Figure 15. Comparison between weights and impact strength of PLA 3D-printed samples before and after oven temperature treatment.

4.3. Comparing the 3D-Printed PLA before and after Autoclave Pressurization

4.3.1. Tensile Test Results

The result of a tensile test displays the tensile modulus and weight difference of the 3D-printed samples in Figure 16, there was on general of 0.25% increase in weight of the specimens after autoclave pressurization treatment process. The rectilinear infill patterns show an increase of +40% in tensile modulus. On the other hand, the concentric specimens showed a decrease in modulus by −10%.

Figure 16. Showing comparison between weights and tensile modulus of PLA 3D-printed samples before and after autoclave pressurization.

4.3.2. Flexural Test Results

The result of a flexural test displays the flexural modulus and weight difference of the 3D-printed samples in Figure 17; there was, on general, a 0.2% increase in weight of the specimens after autoclave pressurization treatment process. The rectilinear pattern yields an improvement, but the concentric pattern did not show any change in flexural modulus.

Figure 17. Showing comparison between weights and flexural modulus of PLA 3D-printed samples before and after autoclave pressurization.

4.3.3. Charpy Impact Test Results

The results of impact test display both the properties of the impact strength and weight difference of the 3D-printed samples, as shown in Figure 18; there was, in general, a 0.2% increase in weight of the specimens after autoclave pressurization treatment process. The rectilinear pattern illustrated an increase by +10% in impact strength. The concentric pattern did not significantly improve.

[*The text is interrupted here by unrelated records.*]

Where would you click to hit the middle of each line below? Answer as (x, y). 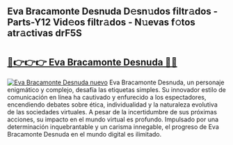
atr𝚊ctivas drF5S (45, 33)
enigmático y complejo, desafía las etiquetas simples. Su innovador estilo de (116, 90)
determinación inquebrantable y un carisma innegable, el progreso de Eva (113, 127)
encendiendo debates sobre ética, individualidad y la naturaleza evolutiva (112, 105)
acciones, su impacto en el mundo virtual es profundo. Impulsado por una (113, 119)
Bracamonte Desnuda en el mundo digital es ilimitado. (85, 134)
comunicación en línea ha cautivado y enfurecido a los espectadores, (107, 97)
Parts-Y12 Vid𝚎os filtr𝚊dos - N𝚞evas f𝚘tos (102, 23)
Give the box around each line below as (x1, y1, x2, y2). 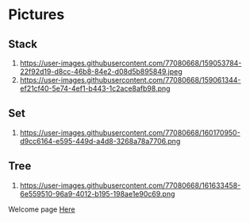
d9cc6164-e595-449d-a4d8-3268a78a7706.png (19, 136, 181, 146)
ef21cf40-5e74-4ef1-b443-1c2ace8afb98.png (19, 84, 171, 93)
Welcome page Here (8, 204, 75, 214)
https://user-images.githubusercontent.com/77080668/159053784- (19, 58, 242, 68)
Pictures (8, 6, 65, 24)
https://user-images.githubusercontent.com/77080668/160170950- (19, 127, 240, 137)
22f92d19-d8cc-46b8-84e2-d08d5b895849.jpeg (19, 67, 183, 76)
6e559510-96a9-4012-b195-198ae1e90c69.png (19, 189, 175, 198)
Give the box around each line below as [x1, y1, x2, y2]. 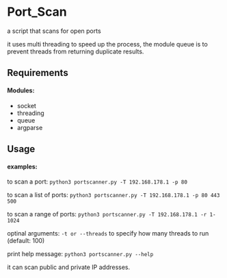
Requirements [7, 67, 68, 79]
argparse [16, 123, 43, 131]
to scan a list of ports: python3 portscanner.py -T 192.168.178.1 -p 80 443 [7, 191, 220, 199]
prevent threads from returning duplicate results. [7, 47, 144, 55]
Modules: [7, 86, 35, 94]
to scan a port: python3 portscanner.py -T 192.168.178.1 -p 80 [7, 177, 188, 186]
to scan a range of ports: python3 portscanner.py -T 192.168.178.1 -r [7, 210, 207, 218]
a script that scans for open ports [7, 27, 101, 35]
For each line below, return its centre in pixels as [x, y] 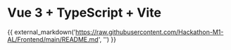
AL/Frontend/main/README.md [53, 39]
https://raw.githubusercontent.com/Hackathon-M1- [149, 32]
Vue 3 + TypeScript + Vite [85, 13]
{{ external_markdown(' [42, 32]
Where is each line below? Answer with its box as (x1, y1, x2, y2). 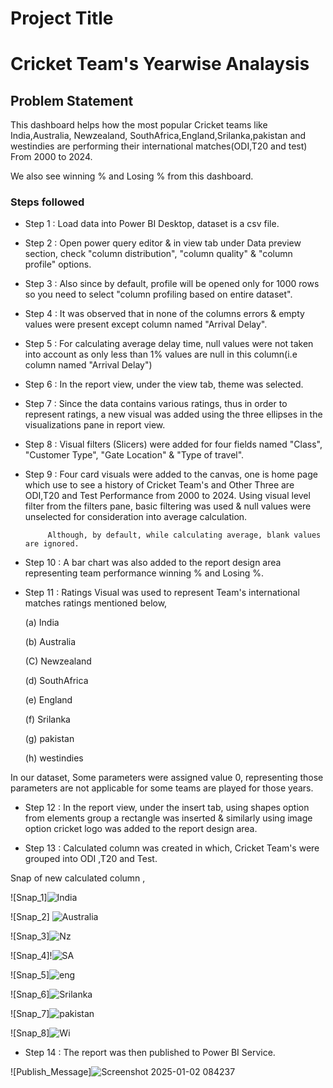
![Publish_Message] (10, 1066, 92, 1078)
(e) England (24, 694, 73, 706)
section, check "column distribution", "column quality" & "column (24, 248, 293, 260)
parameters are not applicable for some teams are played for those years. (10, 782, 314, 794)
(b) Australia (24, 636, 77, 648)
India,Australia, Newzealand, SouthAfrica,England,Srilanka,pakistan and (10, 130, 307, 142)
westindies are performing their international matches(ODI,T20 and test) (10, 140, 308, 152)
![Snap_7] (10, 1008, 50, 1020)
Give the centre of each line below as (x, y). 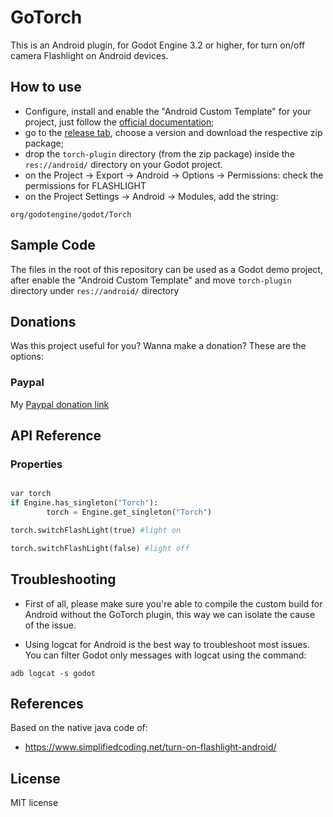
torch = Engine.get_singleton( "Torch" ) (129, 512)
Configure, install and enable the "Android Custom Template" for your (168, 111)
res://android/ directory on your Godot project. (123, 164)
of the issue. (50, 625)
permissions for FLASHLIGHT (85, 185)
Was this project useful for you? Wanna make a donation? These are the (158, 346)
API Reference (56, 436)
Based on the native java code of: (79, 728)

Figure 18. Comparison between weights and impact strength of PLA 3D-printed samples before and after autoclave pressurization.

5. Conclusions

Autoclaving pressure and temperature treatment has certainly improved properties in all categories, such as modulus and strength in injection-molded specimens. This is due to the fact that the post-treatment process releases internal stresses in the samples. In the autoclave, samples absorb moisture from hot compressed air, their internal crystalline structure is reorganized, which resulted in a larger grain structure. This aided in modulus and strength growth.

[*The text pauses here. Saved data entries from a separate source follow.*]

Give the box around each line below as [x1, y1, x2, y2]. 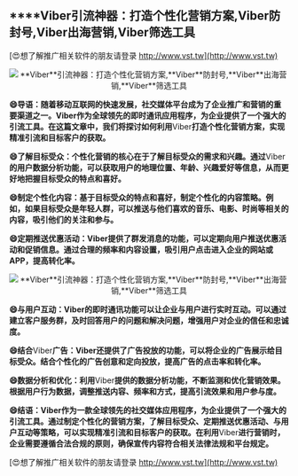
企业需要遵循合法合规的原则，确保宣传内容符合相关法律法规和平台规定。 [9, 438, 273, 449]
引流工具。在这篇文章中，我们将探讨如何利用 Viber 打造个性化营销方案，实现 [9, 121, 286, 131]
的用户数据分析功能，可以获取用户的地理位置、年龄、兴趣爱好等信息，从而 [9, 162, 281, 173]
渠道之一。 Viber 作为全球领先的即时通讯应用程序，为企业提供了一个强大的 [16, 110, 286, 121]
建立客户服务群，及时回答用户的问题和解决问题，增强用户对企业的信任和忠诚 [9, 315, 289, 325]
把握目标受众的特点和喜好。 [24, 173, 126, 183]
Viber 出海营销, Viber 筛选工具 [36, 25, 196, 40]
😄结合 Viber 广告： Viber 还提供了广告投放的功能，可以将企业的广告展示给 [9, 345, 275, 355]
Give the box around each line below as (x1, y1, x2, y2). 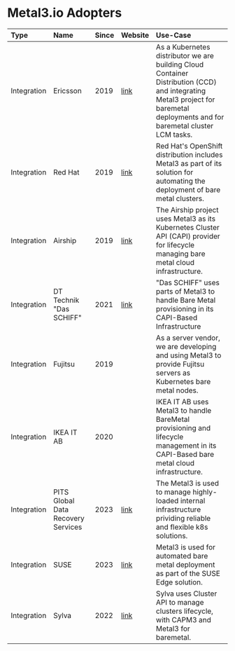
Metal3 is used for (156, 542, 215, 551)
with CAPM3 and (156, 615, 212, 624)
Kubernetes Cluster (156, 222, 220, 232)
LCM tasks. (156, 130, 193, 139)
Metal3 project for (156, 95, 215, 104)
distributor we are (156, 50, 215, 60)
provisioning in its (156, 303, 214, 313)
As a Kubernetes (156, 42, 211, 52)
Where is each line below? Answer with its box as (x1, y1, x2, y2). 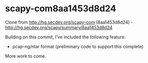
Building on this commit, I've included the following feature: (5, 34, 126, 40)
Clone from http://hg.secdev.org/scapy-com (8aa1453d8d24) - (5, 19, 133, 25)
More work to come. (5, 53, 46, 59)
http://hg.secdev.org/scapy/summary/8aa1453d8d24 (5, 24, 112, 30)
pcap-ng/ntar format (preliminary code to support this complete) (12, 43, 144, 49)
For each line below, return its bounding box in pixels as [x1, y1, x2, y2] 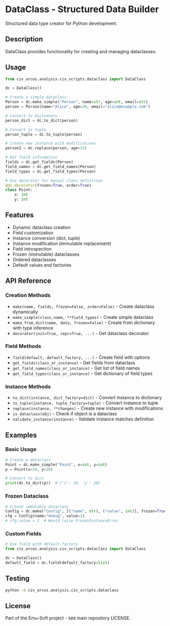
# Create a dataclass [5, 457, 51, 463]
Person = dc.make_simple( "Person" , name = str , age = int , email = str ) [5, 100, 148, 105]
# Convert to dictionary [5, 113, 58, 118]
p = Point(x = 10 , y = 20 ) [5, 467, 53, 472]
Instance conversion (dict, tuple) [12, 235, 80, 241]
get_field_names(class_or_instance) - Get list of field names [12, 365, 140, 371]
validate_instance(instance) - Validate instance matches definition [12, 416, 154, 422]
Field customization [12, 229, 54, 236]
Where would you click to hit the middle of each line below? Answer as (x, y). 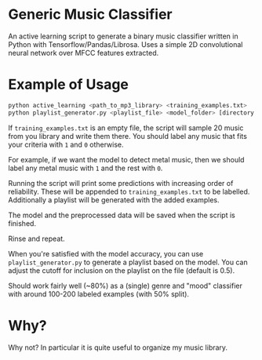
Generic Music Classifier (90, 15)
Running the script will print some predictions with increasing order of (121, 183)
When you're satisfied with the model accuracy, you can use (106, 253)
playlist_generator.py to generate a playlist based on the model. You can (128, 262)
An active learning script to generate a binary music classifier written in (123, 36)
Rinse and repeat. (36, 238)
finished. (22, 223)
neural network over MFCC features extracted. (84, 53)
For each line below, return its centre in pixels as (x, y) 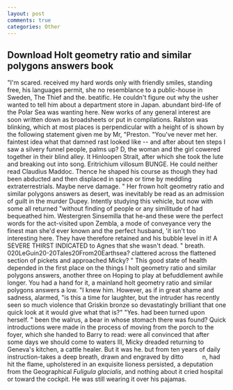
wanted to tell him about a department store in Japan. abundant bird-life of (114, 105)
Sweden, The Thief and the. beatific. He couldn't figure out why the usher (113, 98)
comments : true (29, 20)
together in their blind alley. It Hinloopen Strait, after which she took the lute (115, 157)
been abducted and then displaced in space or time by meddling (100, 179)
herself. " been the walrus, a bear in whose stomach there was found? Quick (116, 320)
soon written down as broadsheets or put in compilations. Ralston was (108, 120)
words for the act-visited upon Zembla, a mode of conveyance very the (109, 223)
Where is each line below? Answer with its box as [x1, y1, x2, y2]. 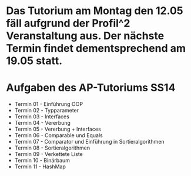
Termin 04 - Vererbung [14, 119, 71, 127]
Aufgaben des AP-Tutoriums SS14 [6, 81, 176, 95]
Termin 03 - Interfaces [14, 113, 69, 120]
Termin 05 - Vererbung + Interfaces [14, 125, 101, 133]
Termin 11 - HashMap [14, 163, 66, 170]
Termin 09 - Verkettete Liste [14, 151, 83, 158]
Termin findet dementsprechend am [6, 42, 186, 55]
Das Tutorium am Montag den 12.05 [6, 4, 183, 18]
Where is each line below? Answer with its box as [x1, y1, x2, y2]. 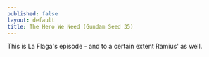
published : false [7, 10, 58, 17]
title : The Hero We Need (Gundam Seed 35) [7, 23, 134, 30]
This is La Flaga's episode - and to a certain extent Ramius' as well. [7, 42, 203, 51]
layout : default [7, 17, 55, 24]
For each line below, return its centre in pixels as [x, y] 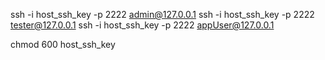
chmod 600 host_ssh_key [63, 44]
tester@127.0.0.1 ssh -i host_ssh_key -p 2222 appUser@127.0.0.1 [142, 25]
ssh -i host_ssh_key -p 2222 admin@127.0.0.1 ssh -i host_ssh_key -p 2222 [162, 14]
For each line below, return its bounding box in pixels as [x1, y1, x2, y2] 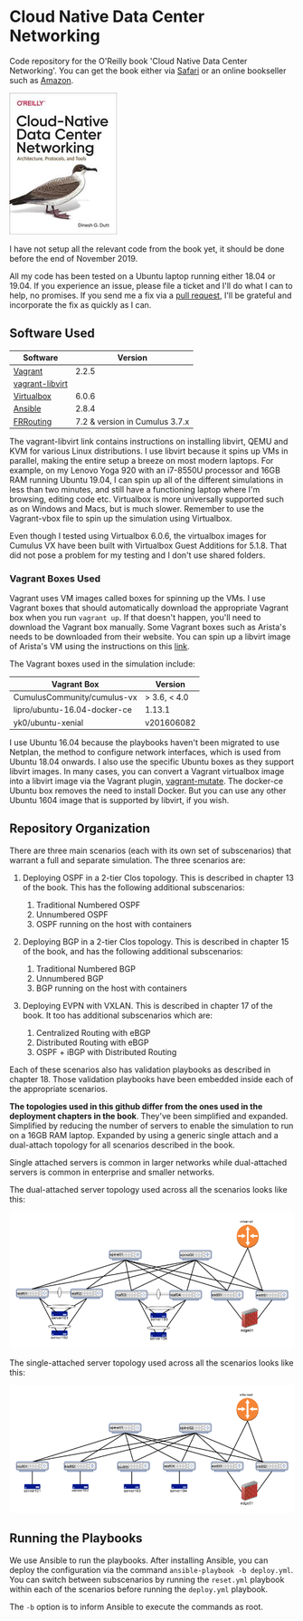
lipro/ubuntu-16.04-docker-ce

The 3D-printed samples were placed in an autoclave at temperatures less than or equal to the glass transition temperature; at this point, pressurization helped to prevent warping, improved the consolidation of layers, and nullified any voids. Tensile modulus was greatly increased. However, flexural and impact strength have low effect on the strength of the specimens. The weights also changed due to internal molecular rearrangement.

In the oven temperature treatment, the concentric printing pattern of 3D-printed samples appears to be the best. It has excellent tensile and flexural resistance. After oven temperature treatment, the weights of the dog bone specimens decreased by an average of 0.2%, while the weights of rectangular specimens decreased by an average of 0.25%; justification for this is the pattern’s deportation of the moisture from the internal layers in the oven temperature treatment process.

In autoclave pressurization of 3D-printed samples, comparing the patterns, the rectilinear infill printing pattern appears to be better. It has an excellent tensile modulus: the rectilinear pattern has an increase of 50%, whereas the concentric pattern was decreased by an average of 15%. The reasons for the change are unknown. Flexural modulus increased by 7% for both the rectilinear and concentric patterns, whereas concentric pattern did not show any difference. Impact strength had an increase of 13% and 4%, respectively, for concentric and rectilinear patterns. This is due to the pattern’s absorption of the moisture, which resulted in elevated elastic deformation of the PLA.

Broadly speaking, the oven temperature-treated specimens showed greater modulus and strength gains than the autoclave-pressurized specimens. The weight of the specimen had some positive impact on the properties of the material. However, the concentric infill pattern was almost 90% nearer to that of the injection-molded specimens’ tensile, flexural modulus, and impact strength.